▶ [Instructions to follow] This exercise requires an exact output of the listing, images omitted.

▶ [Records provided]

········

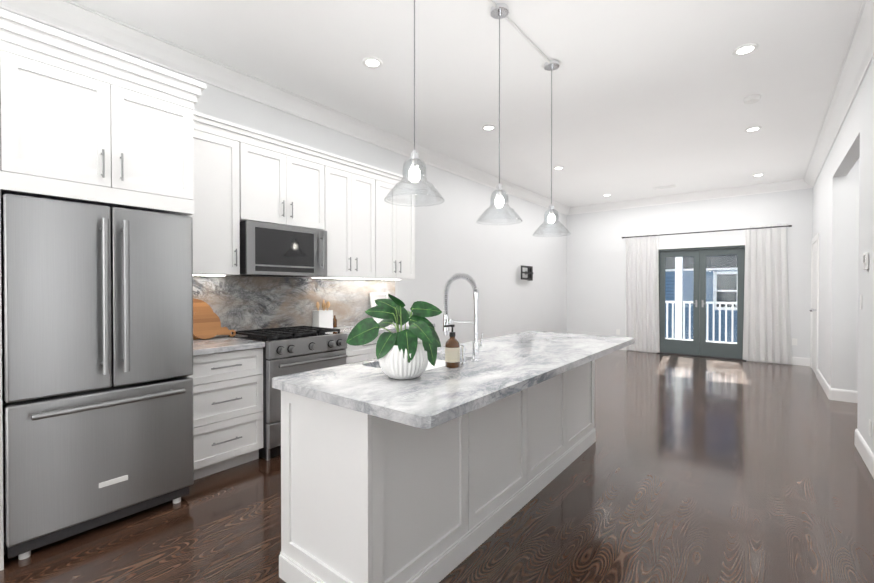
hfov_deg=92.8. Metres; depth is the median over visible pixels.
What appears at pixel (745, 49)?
recessed light
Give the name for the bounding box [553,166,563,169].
recessed light
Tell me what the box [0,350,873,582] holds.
floor
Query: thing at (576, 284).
wall
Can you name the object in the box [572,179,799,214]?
crown molding
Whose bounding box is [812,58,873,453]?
wall
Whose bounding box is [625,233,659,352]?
curtain
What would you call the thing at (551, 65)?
pendant light
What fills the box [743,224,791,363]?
curtain
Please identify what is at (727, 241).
door frame
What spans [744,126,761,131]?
recessed light
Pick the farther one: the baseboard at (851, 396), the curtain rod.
the curtain rod
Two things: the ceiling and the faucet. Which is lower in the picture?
the faucet
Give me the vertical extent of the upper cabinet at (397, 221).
1.120 m
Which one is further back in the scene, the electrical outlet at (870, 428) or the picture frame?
the picture frame
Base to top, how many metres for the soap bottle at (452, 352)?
0.222 m
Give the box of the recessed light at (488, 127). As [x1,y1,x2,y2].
[482,125,495,130]
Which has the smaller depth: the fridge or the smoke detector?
the fridge
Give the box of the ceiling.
[70,0,862,206]
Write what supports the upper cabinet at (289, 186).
attached to the wall at (449, 240)
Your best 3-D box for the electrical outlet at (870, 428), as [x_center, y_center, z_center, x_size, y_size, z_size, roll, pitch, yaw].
[3.191,1.008,3.069,0.008,0.116,0.072,0,1,38]
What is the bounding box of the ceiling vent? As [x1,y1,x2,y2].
[653,185,675,189]
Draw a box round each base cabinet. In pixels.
[188,344,264,479]
[346,332,395,363]
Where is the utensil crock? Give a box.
[313,300,332,327]
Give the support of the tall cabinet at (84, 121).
on the floor
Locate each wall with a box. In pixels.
[0,8,567,347]
[568,188,811,360]
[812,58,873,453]
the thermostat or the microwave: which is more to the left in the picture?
the microwave
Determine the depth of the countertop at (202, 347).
3.06 m
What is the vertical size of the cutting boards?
0.329 m
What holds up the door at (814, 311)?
attached to the wall at (843, 190)
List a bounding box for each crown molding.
[0,0,571,214]
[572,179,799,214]
[800,0,873,188]
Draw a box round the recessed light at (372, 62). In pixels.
[362,57,382,68]
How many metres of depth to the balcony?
9.66 m
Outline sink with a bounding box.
[427,359,444,366]
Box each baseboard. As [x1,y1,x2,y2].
[754,357,809,365]
[817,369,829,396]
[828,387,857,402]
[854,429,873,478]
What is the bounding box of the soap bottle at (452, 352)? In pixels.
[444,324,459,367]
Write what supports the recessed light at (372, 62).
in the ceiling
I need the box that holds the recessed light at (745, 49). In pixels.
[732,43,757,55]
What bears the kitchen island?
on the floor
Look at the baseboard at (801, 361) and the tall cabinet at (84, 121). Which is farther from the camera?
the baseboard at (801, 361)
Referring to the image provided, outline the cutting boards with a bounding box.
[193,299,235,339]
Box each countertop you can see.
[193,336,263,355]
[272,331,634,430]
[334,322,434,337]
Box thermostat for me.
[863,252,868,269]
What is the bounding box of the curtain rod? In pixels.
[622,225,791,238]
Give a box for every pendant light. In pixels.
[384,0,444,206]
[476,0,549,224]
[533,60,570,236]
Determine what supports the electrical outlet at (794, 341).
attached to the wall at (576, 284)
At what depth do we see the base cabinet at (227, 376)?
3.00 m
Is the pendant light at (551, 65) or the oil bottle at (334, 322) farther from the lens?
the oil bottle at (334, 322)
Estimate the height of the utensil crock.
0.298 m
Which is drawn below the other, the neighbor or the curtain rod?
the neighbor
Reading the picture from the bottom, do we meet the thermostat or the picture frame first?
the picture frame
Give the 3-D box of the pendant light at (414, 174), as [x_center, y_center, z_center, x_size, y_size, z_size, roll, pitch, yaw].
[-0.113,-1.159,2.093,0.305,1.407,0.305,0,1,38]
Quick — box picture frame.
[369,293,387,322]
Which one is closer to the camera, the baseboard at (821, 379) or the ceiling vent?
the baseboard at (821, 379)
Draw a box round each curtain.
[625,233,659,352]
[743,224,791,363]
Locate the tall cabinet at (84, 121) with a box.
[0,9,205,570]
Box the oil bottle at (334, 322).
[333,315,336,327]
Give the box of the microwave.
[230,220,326,276]
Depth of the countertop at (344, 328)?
4.36 m
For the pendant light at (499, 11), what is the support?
hanging from the ceiling
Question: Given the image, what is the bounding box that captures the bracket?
[521,265,532,280]
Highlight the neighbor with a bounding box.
[665,254,737,341]
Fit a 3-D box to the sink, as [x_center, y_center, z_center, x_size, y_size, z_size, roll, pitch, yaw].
[-0.089,0.536,2.355,0.392,0.228,0.592,0,1,38]
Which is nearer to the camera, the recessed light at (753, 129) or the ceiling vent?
the recessed light at (753, 129)
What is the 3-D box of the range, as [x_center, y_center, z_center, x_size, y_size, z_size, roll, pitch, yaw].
[-1.276,0.822,3.640,0.736,0.962,0.748,0,1,38]
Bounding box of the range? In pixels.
[228,326,347,460]
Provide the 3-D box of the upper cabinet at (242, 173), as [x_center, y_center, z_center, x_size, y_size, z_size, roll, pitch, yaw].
[-1.849,-0.693,3.253,0.347,1.120,0.580,0,1,38]
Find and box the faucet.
[443,273,482,365]
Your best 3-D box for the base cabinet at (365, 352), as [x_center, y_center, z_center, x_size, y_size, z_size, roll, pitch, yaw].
[-0.884,0.858,4.268,0.617,0.880,0.718,0,1,38]
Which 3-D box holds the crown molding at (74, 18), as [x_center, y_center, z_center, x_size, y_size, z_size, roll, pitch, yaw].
[-0.672,-1.812,4.911,0.132,0.149,12.100,0,1,38]
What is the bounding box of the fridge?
[1,194,193,559]
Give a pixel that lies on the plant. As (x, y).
(405, 354)
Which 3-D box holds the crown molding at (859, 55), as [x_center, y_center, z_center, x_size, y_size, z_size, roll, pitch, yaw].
[2.568,-1.790,2.353,0.132,0.149,12.100,0,1,38]
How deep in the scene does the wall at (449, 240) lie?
6.43 m
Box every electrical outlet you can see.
[792,338,796,344]
[869,419,871,437]
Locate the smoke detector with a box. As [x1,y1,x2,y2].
[743,95,760,103]
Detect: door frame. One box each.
[652,237,751,360]
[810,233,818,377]
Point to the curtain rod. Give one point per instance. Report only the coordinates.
(711, 231)
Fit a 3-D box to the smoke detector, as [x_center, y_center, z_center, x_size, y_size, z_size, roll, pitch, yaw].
[3.057,-1.858,4.043,0.140,0.043,0.140,0,1,38]
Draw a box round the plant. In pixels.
[346,294,441,378]
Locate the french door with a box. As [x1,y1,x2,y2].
[658,245,745,360]
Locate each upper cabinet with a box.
[189,118,248,275]
[249,134,328,229]
[307,158,380,278]
[365,174,416,279]
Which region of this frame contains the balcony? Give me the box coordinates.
[665,257,736,343]
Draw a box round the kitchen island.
[279,359,595,582]
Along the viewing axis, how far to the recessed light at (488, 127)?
4.78 m
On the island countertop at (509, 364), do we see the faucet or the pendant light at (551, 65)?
the faucet
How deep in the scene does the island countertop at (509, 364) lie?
1.91 m
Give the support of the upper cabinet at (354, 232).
attached to the wall at (449, 240)
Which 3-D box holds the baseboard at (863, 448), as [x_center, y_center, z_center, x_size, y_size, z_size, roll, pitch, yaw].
[1.214,1.259,0.572,0.016,0.139,7.586,0,1,38]

········

▶ [Written reply]
hfov_deg=92.8. Metres; depth is the median over visible pixels.
What appears at pixel (745, 49)?
recessed light
Give the name for the bounding box [553,166,563,169].
recessed light
Tell me what the box [0,350,873,582] holds.
floor
Query: thing at (576, 284).
wall
Can you name the object in the box [572,179,799,214]?
crown molding
Whose bounding box is [812,58,873,453]?
wall
Whose bounding box is [625,233,659,352]?
curtain
What would you call the thing at (551, 65)?
pendant light
What fills the box [743,224,791,363]?
curtain
Please identify what is at (727, 241).
door frame
What spans [744,126,761,131]?
recessed light
Pick the farther one: the baseboard at (851, 396), the curtain rod.
the curtain rod
Two things: the ceiling and the faucet. Which is lower in the picture?
the faucet
Give me the vertical extent of the upper cabinet at (397, 221).
1.120 m
Which one is further back in the scene, the electrical outlet at (870, 428) or the picture frame?
the picture frame
Base to top, how many metres for the soap bottle at (452, 352)?
0.222 m
Give the box of the recessed light at (488, 127). As [x1,y1,x2,y2].
[482,125,495,130]
Which has the smaller depth: the fridge or the smoke detector?
the fridge
Give the box of the ceiling.
[70,0,862,206]
Write what supports the upper cabinet at (289, 186).
attached to the wall at (449, 240)
Your best 3-D box for the electrical outlet at (870, 428), as [x_center, y_center, z_center, x_size, y_size, z_size, roll, pitch, yaw].
[3.191,1.008,3.069,0.008,0.116,0.072,0,1,38]
What is the bounding box of the ceiling vent? As [x1,y1,x2,y2].
[653,185,675,189]
Draw a box round each base cabinet. In pixels.
[188,344,264,479]
[346,332,395,363]
Where is the utensil crock? Give a box.
[313,300,332,327]
Give the support of the tall cabinet at (84, 121).
on the floor
Locate each wall with a box. In pixels.
[0,8,567,347]
[568,188,811,360]
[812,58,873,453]
the thermostat or the microwave: which is more to the left in the picture?
the microwave
Determine the depth of the countertop at (202, 347).
3.06 m
What is the vertical size of the cutting boards?
0.329 m
What holds up the door at (814, 311)?
attached to the wall at (843, 190)
List a bounding box for each crown molding.
[0,0,571,214]
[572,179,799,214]
[800,0,873,188]
Draw a box round the recessed light at (372, 62). In pixels.
[362,57,382,68]
How many metres of depth to the balcony?
9.66 m
Outline sink with a bounding box.
[427,359,444,366]
Box each baseboard. As [x1,y1,x2,y2].
[754,357,809,365]
[817,369,829,396]
[828,387,857,402]
[854,429,873,478]
What is the bounding box of the soap bottle at (452, 352)? In pixels.
[444,324,459,367]
Write what supports the recessed light at (372, 62).
in the ceiling
I need the box that holds the recessed light at (745, 49). In pixels.
[732,43,757,55]
What bears the kitchen island?
on the floor
Look at the baseboard at (801, 361) and the tall cabinet at (84, 121). Which is farther from the camera?
the baseboard at (801, 361)
Referring to the image provided, outline the cutting boards with a bounding box.
[193,299,235,339]
Box each countertop you can see.
[193,336,263,355]
[272,331,634,430]
[334,322,434,337]
Box thermostat for me.
[863,252,868,269]
What is the bounding box of the curtain rod? In pixels.
[622,225,791,238]
Give a box for every pendant light. In pixels.
[384,0,444,206]
[476,0,549,224]
[533,60,570,236]
Determine what supports the electrical outlet at (794, 341).
attached to the wall at (576, 284)
At what depth do we see the base cabinet at (227, 376)?
3.00 m
Is the pendant light at (551, 65) or the oil bottle at (334, 322) farther from the lens?
the oil bottle at (334, 322)
Estimate the height of the utensil crock.
0.298 m
Which is drawn below the other, the neighbor or the curtain rod?
the neighbor
Reading the picture from the bottom, do we meet the thermostat or the picture frame first?
the picture frame
Give the 3-D box of the pendant light at (414, 174), as [x_center, y_center, z_center, x_size, y_size, z_size, roll, pitch, yaw].
[-0.113,-1.159,2.093,0.305,1.407,0.305,0,1,38]
Quick — box picture frame.
[369,293,387,322]
Which one is closer to the camera, the baseboard at (821, 379) or the ceiling vent?
the baseboard at (821, 379)
Draw a box round each curtain.
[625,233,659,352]
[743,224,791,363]
Locate the tall cabinet at (84, 121) with a box.
[0,9,205,570]
Box the oil bottle at (334, 322).
[333,315,336,327]
Give the box of the microwave.
[230,220,326,276]
Depth of the countertop at (344, 328)?
4.36 m
For the pendant light at (499, 11), what is the support?
hanging from the ceiling
Question: Given the image, what is the bounding box that captures the bracket?
[521,265,532,280]
Highlight the neighbor with a bounding box.
[665,254,737,341]
Fit a 3-D box to the sink, as [x_center, y_center, z_center, x_size, y_size, z_size, roll, pitch, yaw].
[-0.089,0.536,2.355,0.392,0.228,0.592,0,1,38]
Which is nearer to the camera, the recessed light at (753, 129) or the ceiling vent?
the recessed light at (753, 129)
What is the 3-D box of the range, as [x_center, y_center, z_center, x_size, y_size, z_size, roll, pitch, yaw].
[-1.276,0.822,3.640,0.736,0.962,0.748,0,1,38]
Bounding box of the range? In pixels.
[228,326,347,460]
Provide the 3-D box of the upper cabinet at (242, 173), as [x_center, y_center, z_center, x_size, y_size, z_size, roll, pitch, yaw].
[-1.849,-0.693,3.253,0.347,1.120,0.580,0,1,38]
Find and box the faucet.
[443,273,482,365]
Your best 3-D box for the base cabinet at (365, 352), as [x_center, y_center, z_center, x_size, y_size, z_size, roll, pitch, yaw].
[-0.884,0.858,4.268,0.617,0.880,0.718,0,1,38]
Which 3-D box holds the crown molding at (74, 18), as [x_center, y_center, z_center, x_size, y_size, z_size, roll, pitch, yaw].
[-0.672,-1.812,4.911,0.132,0.149,12.100,0,1,38]
What is the bounding box of the fridge?
[1,194,193,559]
Give a pixel that lies on the plant. As (x, y).
(405, 354)
Which 3-D box holds the crown molding at (859, 55), as [x_center, y_center, z_center, x_size, y_size, z_size, roll, pitch, yaw].
[2.568,-1.790,2.353,0.132,0.149,12.100,0,1,38]
How deep in the scene does the wall at (449, 240) lie?
6.43 m
Box every electrical outlet you can see.
[792,338,796,344]
[869,419,871,437]
Locate the smoke detector with a box. As [x1,y1,x2,y2].
[743,95,760,103]
Detect: door frame. One box each.
[652,237,751,360]
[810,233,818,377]
Point to the curtain rod. Give one point per instance. Report only the coordinates.
(711, 231)
Fit a 3-D box to the smoke detector, as [x_center, y_center, z_center, x_size, y_size, z_size, roll, pitch, yaw].
[3.057,-1.858,4.043,0.140,0.043,0.140,0,1,38]
Draw a box round the plant. In pixels.
[346,294,441,378]
Locate the french door with a box. As [x1,y1,x2,y2].
[658,245,745,360]
Locate each upper cabinet with a box.
[189,118,248,275]
[249,134,328,229]
[307,158,380,278]
[365,174,416,279]
Which region of this frame contains the balcony? Give me the box coordinates.
[665,257,736,343]
Draw a box round the kitchen island.
[279,359,595,582]
Along the viewing axis, how far to the recessed light at (488, 127)?
4.78 m
On the island countertop at (509, 364), do we see the faucet or the pendant light at (551, 65)?
the faucet
How deep in the scene does the island countertop at (509, 364) lie?
1.91 m
Give the support of the upper cabinet at (354, 232).
attached to the wall at (449, 240)
Which 3-D box holds the baseboard at (863, 448), as [x_center, y_center, z_center, x_size, y_size, z_size, roll, pitch, yaw].
[1.214,1.259,0.572,0.016,0.139,7.586,0,1,38]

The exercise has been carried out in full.